The HPV16 lineage classification needs to be more efficient if we ever want to implement it as triage or prognostic marker in the clinical setting. Here we describe a faster and automated new model based on machine learning that efficiently classifies HPV16 sequences into lineages and requires lower sequence coverage if compared with the current method.

The current classification model calculates the similarity between samples and reference HPV16 genomes using the Maximum Likelihood estimation to classify the sampled sequence into a given lineage. To work, the MLT algorithm requires, as input, the whole HPV16 genome (7,906 base pairs), therefore, sampled sequences with large uncovered regions cannot be assigned to any lineage. We performed a genomic wide association study in which we identified 56 SNPs that are HPV16-lineage specific. The subset of SNPs included in the RF model is mainly lineage definers, our results are in agreement with previously described studies using phylogenetic reconstruction and classification to assign HPV16 variants to clinical sample (Ou et al., 2021).

Working with 56 SNPs instead of the full genome sequence, we can develop more efficient and faster models than the current model used for HPV16 lineage classification. Among different training-test models used to assess lineage based on the 56 SNPs, Random Forest was the best one, with an accuracy close to 100%. Using the RF to classify more than 1,000 samples we could assign a lineage to 93% of the samples, whereas using MLT we assigned a lineage to 56.1%. If the MLT model is considered as the reference method for HPV16 lineage classification since it does not exist another method, the new RF-based model would have an error between 0.17 and 1.4% according to both validation matrices. Therefore, from the 273 samples of first-time lineage assessed by RF in the 1,028 patient samples, we may assume that the error is similar, so there would be between 1 or 4 misclassified samples in this group.

Not all the SNPs are equally related to the lineage. A total of 20 out of 56 SNPs used in the model show higher Odds Ratio (OR) values when the relation between nucleotide and lineage is tested, thus lineage assessment could also work with a smaller set of SNPs in each sample. The density histogram showed that at least 13 SNPs must be known to assess lineage with the RF model, in consequence, samples with <13 known SNPs will be considered non-classified samples to avoid errors in low coverage samples. Besides the reduction of data required, if compared to the MLT pipeline, the RF model also allows a much faster process that does not require manual annotation. The RF model is 40 times faster than the MLT model.

Sequencing is becoming affordable to most laboratories, and consequently becoming a part of the clinical setting; however, it generates large amounts of data that may be difficult to analyze, besides being time-consuming. The new model we present here allows a straightforward assignment of HPV16 sequence alignment of virtually all sampled sequences.

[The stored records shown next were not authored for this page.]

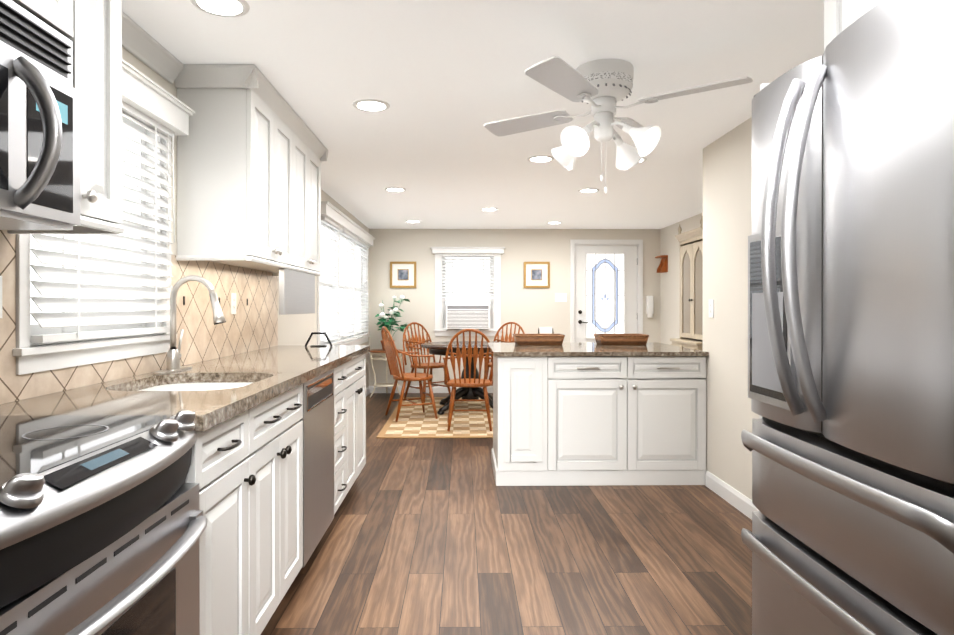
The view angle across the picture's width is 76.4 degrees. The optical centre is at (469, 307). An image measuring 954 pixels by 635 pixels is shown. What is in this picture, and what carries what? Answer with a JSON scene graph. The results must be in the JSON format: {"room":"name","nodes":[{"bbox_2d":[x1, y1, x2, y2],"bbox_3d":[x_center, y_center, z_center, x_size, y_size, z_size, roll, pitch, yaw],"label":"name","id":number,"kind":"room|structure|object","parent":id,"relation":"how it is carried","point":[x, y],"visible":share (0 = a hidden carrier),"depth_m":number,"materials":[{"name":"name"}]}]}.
{"room":"kitchen","nodes":[
{"label":"kitchen","id":0,"kind":"room"},
{"bbox_2d":[122,47,368,387],"bbox_3d":[-1.372,0.052,3.626,0.100,2.245,9.700,0,0,-1],"label":"wall","id":1,"kind":"structure","parent":0,"point":[296,329],"depth_m":4.42,"materials":[{"name":"paint"}]},
{"bbox_2d":[0,0,19,223],"bbox_3d":[-1.114,-0.418,0.979,0.341,0.460,0.520,0,0,-1],"label":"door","id":2,"kind":"structure","parent":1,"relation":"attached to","point":[9,9],"depth_m":1.25,"materials":[{"name":"paint"}]},
{"bbox_2d":[0,0,91,233],"bbox_3d":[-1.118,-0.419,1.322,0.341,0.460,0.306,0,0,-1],"label":"microwave","id":3,"kind":"object","parent":1,"relation":"attached to","point":[56,57],"depth_m":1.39,"materials":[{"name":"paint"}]},
{"bbox_2d":[40,0,91,35],"bbox_3d":[-1.120,-0.635,1.323,0.344,0.856,0.308,0,0,-1],"label":"upper cabinet","id":4,"kind":"object","parent":1,"relation":"attached to","point":[78,13],"depth_m":1.48,"materials":[{"name":"paint"}]},
{"bbox_2d":[12,59,194,374],"bbox_3d":[-1.389,-0.329,2.170,0.390,1.685,1.410,0,0,-1],"label":"window","id":5,"kind":"structure","parent":1,"relation":"in","point":[77,304],"depth_m":2.22,"materials":[{"name":"paint"}]},
{"bbox_2d":[92,0,135,233],"bbox_3d":[-1.123,-0.636,1.583,0.344,0.856,0.212,0,0,-1],"label":"upper cabinet","id":6,"kind":"object","parent":1,"relation":"attached to","point":[112,29],"depth_m":1.63,"materials":[{"name":"paint"}]},
{"bbox_2d":[0,230,277,403],"bbox_3d":[-1.302,0.023,2.433,0.010,0.510,3.448,0,0,-1],"label":"tile backsplash","id":7,"kind":"structure","parent":1,"relation":"attached to","point":[251,324],"depth_m":2.82,"materials":[{"name":"beige tile"}]},
{"bbox_2d":[0,276,1,317],"bbox_3d":[-1.285,-0.030,1.627,0.007,0.116,0.072,0,0,-1],"label":"outlet","id":8,"kind":"object","parent":7,"relation":"attached to","point":[0,296],"visible":1,"depth_m":1.66,"materials":[{"name":"white plastic"}]},
{"bbox_2d":[231,293,235,313],"bbox_3d":[-1.306,-0.025,3.346,0.007,0.116,0.072,0,0,-1],"label":"electrical outlet","id":9,"kind":"object","parent":7,"relation":"attached to","point":[233,303],"visible":1,"depth_m":3.34,"materials":[{"name":"white plastic"}]},
{"bbox_2d":[172,64,295,267],"bbox_3d":[-1.149,-0.649,3.041,0.328,0.832,0.669,0,0,-1],"label":"upper cabinet","id":10,"kind":"object","parent":1,"relation":"attached to","point":[252,152],"depth_m":2.71,"materials":[{"name":"paint"}]},
{"bbox_2d":[250,116,323,275],"bbox_3d":[-1.157,-0.651,3.676,0.328,0.832,0.741,0,0,-1],"label":"upper cabinet","id":11,"kind":"object","parent":1,"relation":"attached to","point":[309,150],"depth_m":3.70,"materials":[{"name":"paint"}]},
{"bbox_2d":[317,201,374,344],"bbox_3d":[-1.447,-0.233,6.699,0.385,2.000,3.250,0,0,-1],"label":"dining room window","id":12,"kind":"structure","parent":1,"relation":"in","point":[343,236],"depth_m":6.69,"materials":[{"name":"paint"}]},
{"bbox_2d":[366,386,370,395],"bbox_3d":[-1.347,1.118,6.229,0.014,0.100,4.100,0,0,-1],"label":"baseboard","id":13,"kind":"structure","parent":1,"relation":"attached to","point":[368,390],"depth_m":8.13,"materials":[{"name":"paint"}]},
{"bbox_2d":[122,0,823,228],"bbox_3d":[0.623,-1.120,3.647,4.500,0.100,9.700,0,0,-1],"label":"ceiling","id":14,"kind":"structure","parent":0,"point":[446,80],"depth_m":2.88,"materials":[{"name":"paint"}]},
{"bbox_2d":[190,0,249,17],"bbox_3d":[-0.875,-1.063,2.120,0.196,0.006,0.196,0,0,-1],"label":"recessed light","id":15,"kind":"object","parent":14,"relation":"in","point":[230,8],"visible":1,"depth_m":2.14,"materials":[{"name":"paint"}]},
{"bbox_2d":[353,99,389,111],"bbox_3d":[-0.520,-1.065,3.192,0.196,0.006,0.196,0,0,-1],"label":"recessed light","id":16,"kind":"object","parent":14,"relation":"in","point":[372,105],"visible":1,"depth_m":3.18,"materials":[{"name":"paint"}]},
{"bbox_2d":[385,187,405,191],"bbox_3d":[-0.676,-1.071,5.486,0.196,0.006,0.196,0,0,-1],"label":"recessed light","id":17,"kind":"object","parent":14,"relation":"in","point":[395,189],"visible":1,"depth_m":5.46,"materials":[{"name":"paint"}]},
{"bbox_2d":[406,220,420,222],"bbox_3d":[-0.706,-1.077,7.545,0.196,0.006,0.196,0,0,-1],"label":"recessed light","id":18,"kind":"object","parent":14,"relation":"in","point":[413,221],"visible":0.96,"depth_m":7.52,"materials":[{"name":"paint"}]},
{"bbox_2d":[481,208,497,210],"bbox_3d":[0.212,-1.074,6.610,0.196,0.006,0.196,0,0,-1],"label":"recessed light","id":19,"kind":"object","parent":14,"relation":"in","point":[489,209],"visible":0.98,"depth_m":6.59,"materials":[{"name":"paint"}]},
{"bbox_2d":[527,155,553,161],"bbox_3d":[0.508,-1.068,4.348,0.196,0.006,0.196,0,0,-1],"label":"recessed light","id":20,"kind":"object","parent":14,"relation":"in","point":[542,158],"visible":1,"depth_m":4.32,"materials":[{"name":"paint"}]},
{"bbox_2d":[547,221,561,223],"bbox_3d":[1.067,-1.077,7.654,0.196,0.006,0.196,0,0,-1],"label":"recessed light","id":21,"kind":"object","parent":14,"relation":"in","point":[554,222],"visible":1,"depth_m":7.61,"materials":[{"name":"paint"}]},
{"bbox_2d":[578,188,598,192],"bbox_3d":[1.084,-1.071,5.530,0.196,0.006,0.196,0,0,-1],"label":"recessed light","id":22,"kind":"object","parent":14,"relation":"in","point":[587,190],"visible":0.92,"depth_m":5.51,"materials":[{"name":"paint"}]},
{"bbox_2d":[484,56,752,193],"bbox_3d":[0.600,-0.790,2.718,0.940,0.554,0.940,0,0,-10],"label":"ceiling fan","id":23,"kind":"object","parent":14,"relation":"hanging from","point":[602,87],"visible":1,"depth_m":2.61,"materials":[{"name":"paint"}]},
{"bbox_2d":[261,393,751,634],"bbox_3d":[0.623,1.225,3.653,4.500,0.100,9.700,0,0,-1],"label":"floor","id":24,"kind":"structure","parent":0,"point":[434,536],"depth_m":2.86,"materials":[{"name":"brown wood"}]},
{"bbox_2d":[0,410,206,634],"bbox_3d":[-0.929,0.710,1.103,0.695,0.942,0.756,0,0,-1],"label":"range","id":25,"kind":"object","parent":24,"relation":"on","point":[103,522],"visible":1,"depth_m":1.10,"materials":[{"name":"grey metal"}]},
{"bbox_2d":[185,409,255,634],"bbox_3d":[-0.982,0.742,1.674,0.608,0.876,0.376,0,0,-1],"label":"base cabinet","id":26,"kind":"object","parent":24,"relation":"on","point":[245,471],"depth_m":1.70,"materials":[{"name":"paint"}]},
{"bbox_2d":[0,345,369,432],"bbox_3d":[-0.986,0.281,2.823,0.630,0.040,2.676,0,0,-1],"label":"countertop","id":27,"kind":"structure","parent":26,"relation":"on","point":[218,390],"depth_m":2.08,"materials":[{"name":"brown stone"}]},
{"bbox_2d":[153,275,225,373],"bbox_3d":[-1.135,0.062,2.514,0.253,0.397,0.260,0,0,-1],"label":"faucet","id":28,"kind":"object","parent":27,"relation":"on","point":[174,355],"visible":1,"depth_m":2.50,"materials":[{"name":"silver metal"}]},
{"bbox_2d":[305,332,331,346],"bbox_3d":[-1.012,0.210,4.051,0.185,0.093,0.040,0,0,-1],"label":"holder","id":29,"kind":"object","parent":27,"relation":"on","point":[309,338],"visible":1,"depth_m":4.04,"materials":[{"name":"black metal"}]},
{"bbox_2d":[256,385,302,634],"bbox_3d":[-0.989,0.741,2.177,0.608,0.876,0.630,0,0,-1],"label":"base cabinet","id":30,"kind":"object","parent":24,"relation":"on","point":[279,424],"depth_m":2.15,"materials":[{"name":"paint"}]},
{"bbox_2d":[301,369,333,567],"bbox_3d":[-0.979,0.740,2.792,0.586,0.874,0.590,0,0,-1],"label":"dishwasher","id":31,"kind":"object","parent":24,"relation":"on","point":[317,419],"visible":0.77,"depth_m":2.74,"materials":[{"name":"grey metal"}]},
{"bbox_2d":[334,365,347,513],"bbox_3d":[-1.002,0.738,3.237,0.608,0.876,0.290,0,0,-1],"label":"base cabinet","id":32,"kind":"object","parent":24,"relation":"on","point":[340,375],"depth_m":3.27,"materials":[{"name":"paint"}]},
{"bbox_2d":[348,353,365,491],"bbox_3d":[-1.008,0.737,3.752,0.608,0.876,0.740,0,0,-1],"label":"base cabinet","id":33,"kind":"object","parent":24,"relation":"on","point":[356,369],"depth_m":3.76,"materials":[{"name":"paint"}]},
{"bbox_2d":[369,349,402,397],"bbox_3d":[-1.100,0.854,7.960,0.450,0.605,0.466,0,0,-1],"label":"side table","id":34,"kind":"object","parent":24,"relation":"on","point":[378,352],"visible":0.71,"depth_m":7.86,"materials":[{"name":"beige wood"}]},
{"bbox_2d":[375,295,410,349],"bbox_3d":[-1.003,0.190,7.904,0.476,0.723,0.518,0,0,-1],"label":"potted plant","id":35,"kind":"object","parent":34,"relation":"on","point":[390,322],"visible":0.83,"depth_m":7.90,"materials":[{"name":"green plant"}]},
{"bbox_2d":[376,397,492,437],"bbox_3d":[0.291,1.160,6.649,2.290,0.010,2.420,0,0,-1],"label":"rug","id":36,"kind":"object","parent":24,"relation":"on","point":[414,422],"visible":0.25,"depth_m":6.11,"materials":[{"name":"beige fabric"}]},
{"bbox_2d":[381,326,437,421],"bbox_3d":[-0.658,0.671,6.387,0.533,0.966,0.532,0,0,-23],"label":"chair","id":37,"kind":"object","parent":36,"relation":"on","point":[392,358],"visible":1,"depth_m":6.29,"materials":[{"name":"brown wood"}]},
{"bbox_2d":[403,322,450,402],"bbox_3d":[-0.560,0.667,7.677,0.532,0.966,0.533,0,0,-41],"label":"chair","id":38,"kind":"object","parent":36,"relation":"on","point":[413,341],"visible":0.73,"depth_m":7.71,"materials":[{"name":"brown wood"}]},
{"bbox_2d":[421,341,511,414],"bbox_3d":[0.003,0.781,6.915,1.130,0.742,1.130,0,0,-1],"label":"dining table","id":39,"kind":"object","parent":36,"relation":"on","point":[437,348],"visible":0.42,"depth_m":6.80,"materials":[{"name":"black wood"}]},
{"bbox_2d":[443,329,492,430],"bbox_3d":[-0.004,0.672,5.843,0.532,0.966,0.533,0,0,-1],"label":"chair","id":40,"kind":"object","parent":36,"relation":"on","point":[454,383],"visible":0.85,"depth_m":5.68,"materials":[{"name":"brown wood"}]},
{"bbox_2d":[485,322,524,378],"bbox_3d":[0.444,0.667,7.766,0.532,0.966,0.533,0,0,24],"label":"chair","id":41,"kind":"object","parent":36,"relation":"on","point":[510,339],"visible":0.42,"depth_m":7.96,"materials":[{"name":"brown wood"}]},
{"bbox_2d":[490,350,708,485],"bbox_3d":[0.863,0.745,4.433,1.394,0.856,0.944,0,0,-1],"label":"kitchen island","id":42,"kind":"object","parent":24,"relation":"on","point":[579,414],"depth_m":4.00,"materials":[{"name":"paint"}]},
{"bbox_2d":[487,342,708,357],"bbox_3d":[0.853,0.302,4.483,1.412,0.030,1.040,0,0,-1],"label":"island countertop","id":43,"kind":"structure","parent":42,"relation":"on","point":[567,347],"depth_m":4.19,"materials":[{"name":"brown stone"}]},
{"bbox_2d":[513,334,564,344],"bbox_3d":[0.536,0.246,4.750,0.391,0.078,0.256,0,0,-1],"label":"tray","id":44,"kind":"object","parent":43,"relation":"on","point":[538,339],"visible":1,"depth_m":4.63,"materials":[{"name":"brown wood"}]},
{"bbox_2d":[538,327,553,333],"bbox_3d":[0.612,0.220,4.896,0.120,0.130,0.052,0,0,-1],"label":"napkin holder","id":45,"kind":"object","parent":43,"relation":"on","point":[545,330],"visible":0.4,"depth_m":4.88,"materials":[{"name":"white paper"}]},
{"bbox_2d":[594,334,648,344],"bbox_3d":[1.185,0.246,4.758,0.391,0.078,0.256,0,0,-1],"label":"tray","id":46,"kind":"object","parent":43,"relation":"on","point":[621,339],"visible":1,"depth_m":4.64,"materials":[{"name":"brown wood"}]},
{"bbox_2d":[670,216,702,350],"bbox_3d":[2.407,0.126,6.313,0.460,2.086,0.800,0,0,-1],"label":"hutch","id":47,"kind":"object","parent":24,"relation":"on","point":[691,297],"visible":0.35,"depth_m":6.32,"materials":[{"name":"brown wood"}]},
{"bbox_2d":[741,0,953,634],"bbox_3d":[1.110,0.288,1.347,0.828,1.785,0.794,0,0,-1],"label":"fridge","id":48,"kind":"object","parent":24,"relation":"on","point":[848,441],"visible":1,"depth_m":1.23,"materials":[{"name":"grey metal"}]},
{"bbox_2d":[369,229,659,385],"bbox_3d":[0.670,0.040,8.351,4.300,2.245,0.100,0,0,-1],"label":"wall","id":49,"kind":"structure","parent":0,"point":[530,310],"depth_m":8.30,"materials":[{"name":"paint"}]},
{"bbox_2d":[390,262,415,287],"bbox_3d":[-0.913,-0.453,8.269,0.358,0.359,0.022,0,0,-1],"label":"picture","id":50,"kind":"object","parent":49,"relation":"attached to","point":[402,274],"visible":1,"depth_m":8.27,"materials":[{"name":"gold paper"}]},
{"bbox_2d":[371,386,492,392],"bbox_3d":[0.011,1.113,8.289,2.720,0.100,0.014,0,0,-1],"label":"baseboard","id":51,"kind":"structure","parent":49,"relation":"attached to","point":[437,389],"depth_m":8.27,"materials":[{"name":"paint"}]},
{"bbox_2d":[434,254,501,335],"bbox_3d":[-0.030,-0.185,8.325,0.930,1.139,0.135,0,0,-1],"label":"window","id":52,"kind":"structure","parent":49,"relation":"in","point":[439,330],"depth_m":8.28,"materials":[{"name":"paint"}]},
{"bbox_2d":[443,305,491,328],"bbox_3d":[-0.029,0.118,8.249,0.670,0.320,0.268,0,0,-1],"label":"air conditioning unit","id":53,"kind":"object","parent":52,"relation":"in","point":[467,316],"visible":1,"depth_m":8.12,"materials":[{"name":"white plastic"}]},
{"bbox_2d":[431,247,504,300],"bbox_3d":[-0.029,-0.460,8.239,1.010,0.735,0.105,0,0,-1],"label":"window blind","id":54,"kind":"object","parent":52,"relation":"attached to","point":[471,252],"visible":0.98,"depth_m":8.25,"materials":[{"name":"white plastic"}]},
{"bbox_2d":[524,262,549,287],"bbox_3d":[0.914,-0.453,8.292,0.358,0.359,0.022,0,0,-1],"label":"picture","id":55,"kind":"object","parent":49,"relation":"attached to","point":[536,274],"visible":1,"depth_m":8.29,"materials":[{"name":"gold metal"}]},
{"bbox_2d":[555,293,566,301],"bbox_3d":[1.247,-0.141,8.302,0.164,0.116,0.011,0,0,-1],"label":"light switch","id":56,"kind":"object","parent":49,"relation":"attached to","point":[560,297],"visible":1,"depth_m":8.30,"materials":[{"name":"white plastic"}]},
{"bbox_2d":[570,239,642,341],"bbox_3d":[1.873,0.113,8.350,0.995,2.101,0.133,0,0,-1],"label":"door","id":57,"kind":"structure","parent":49,"relation":"attached to","point":[606,286],"depth_m":8.34,"materials":[{"name":"paint"}]},
{"bbox_2d":[646,296,653,317],"bbox_3d":[2.463,-0.017,8.287,0.090,0.300,0.070,0,0,-1],"label":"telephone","id":58,"kind":"object","parent":49,"relation":"attached to","point":[649,306],"visible":0.98,"depth_m":8.25,"materials":[{"name":"white plastic"}]},
{"bbox_2d":[660,213,702,344],"bbox_3d":[2.691,0.046,6.261,0.100,2.245,4.330,0,0,-1],"label":"wall","id":59,"kind":"structure","parent":0,"point":[669,291],"depth_m":7.85,"materials":[{"name":"paint"}]},
{"bbox_2d":[655,255,667,272],"bbox_3d":[2.570,-0.587,8.128,0.095,0.220,0.230,0,0,-1],"label":"shelf bracket","id":60,"kind":"object","parent":59,"relation":"attached to","point":[662,267],"visible":1,"depth_m":8.03,"materials":[{"name":"brown wood"}]},
{"bbox_2d":[703,117,758,499],"bbox_3d":[1.647,0.055,2.438,0.120,2.245,3.290,0,0,-1],"label":"wall","id":61,"kind":"structure","parent":0,"point":[727,206],"depth_m":3.63,"materials":[{"name":"paint"}]},
{"bbox_2d":[709,300,713,317],"bbox_3d":[1.565,0.004,3.932,0.007,0.116,0.072,0,0,-1],"label":"light switch","id":62,"kind":"object","parent":61,"relation":"attached to","point":[711,308],"visible":1,"depth_m":3.92,"materials":[{"name":"white plastic"}]},
{"bbox_2d":[705,471,758,519],"bbox_3d":[1.576,1.127,2.883,0.014,0.100,2.235,0,0,-1],"label":"baseboard","id":63,"kind":"structure","parent":61,"relation":"attached to","point":[739,501],"depth_m":3.62,"materials":[{"name":"paint"}]},
{"bbox_2d":[759,0,882,418],"bbox_3d":[1.224,0.060,1.359,0.747,2.242,0.832,0,0,-1],"label":"upper cabinet","id":64,"kind":"object","parent":61,"relation":"attached to","point":[840,16],"visible":0.08,"depth_m":1.69,"materials":[{"name":"paint"}]},
{"label":"outside","id":65,"kind":"structure","parent":0,"visible":0},
{"bbox_2d":[446,257,489,304],"bbox_3d":[-0.033,-0.228,8.572,1.310,1.850,0.001,0,0,-1],"label":"sky","id":66,"kind":"structure","parent":65,"point":[467,302],"depth_m":8.57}
]}

The main limitation of this study is that we did not test our model for all sublineages, the training-test models could be only applied for A sublineage. Further studies should investigate the mismatched samples in order to unveil any potential limitation of the RF model for assigning HPV16 lineages. Our model can be implemented to classify HPV genotypes and other HPV lineages. Thus, samples from cervical and anogenital sites that are positive for any HPV type could be assigned to a specific lineage.

Having a fast and efficient method for assigning HPV linages may allow better-informed prognosis and may better guide doctors on the best course for women showing an HPV16 positive test or individuals with HPV positive pre-neoplastic lesions and high-grade lesions. Most of the current screening algorithms, using HPV as a primary test, define that HPV16 positive women should be referred directly to colposcopy, while more than 95% of these infections will be cleared spontaneously during the next 12 months. The identification of HPV16-positive women with a high risk of progression is a key point to develop new diagnostic tools for improving screening or diagnostic specificity avoiding unnecessary methods.

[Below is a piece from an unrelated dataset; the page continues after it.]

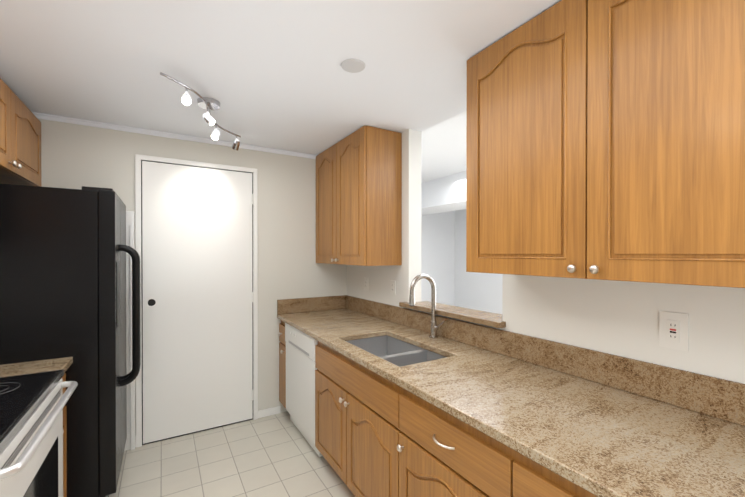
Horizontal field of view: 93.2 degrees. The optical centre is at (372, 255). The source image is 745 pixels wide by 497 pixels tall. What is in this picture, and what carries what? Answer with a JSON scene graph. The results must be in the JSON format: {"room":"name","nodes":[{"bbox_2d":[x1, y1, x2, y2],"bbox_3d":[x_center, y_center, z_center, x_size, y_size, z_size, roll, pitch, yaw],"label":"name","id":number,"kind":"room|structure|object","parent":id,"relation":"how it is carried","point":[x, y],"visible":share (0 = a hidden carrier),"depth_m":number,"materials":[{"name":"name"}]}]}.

In addition, the computational model described in this work would be easily implementable in a user-friendly software or web interface, which will make easier the introduction of HPV16 lineage classification in the clinical setting.

Data Availability Statement

The original contributions presented in the study are included in the article/Supplementary Material, further inquiries can be directed to the corresponding authors.

Ethics Statement

The study was approved by the Ethics Committee of Hospital Universitari de Bellvitge. Written informed consent for participation was not required for this study in accordance with the national legislation and the institutional requirements.

Author Contributions

LA-P and MP conceived of the presented idea. LA-P developed the theory and performed the computations. LA contributed to the conceptualization of the work. All authors discussed the results and contributed to the final manuscript.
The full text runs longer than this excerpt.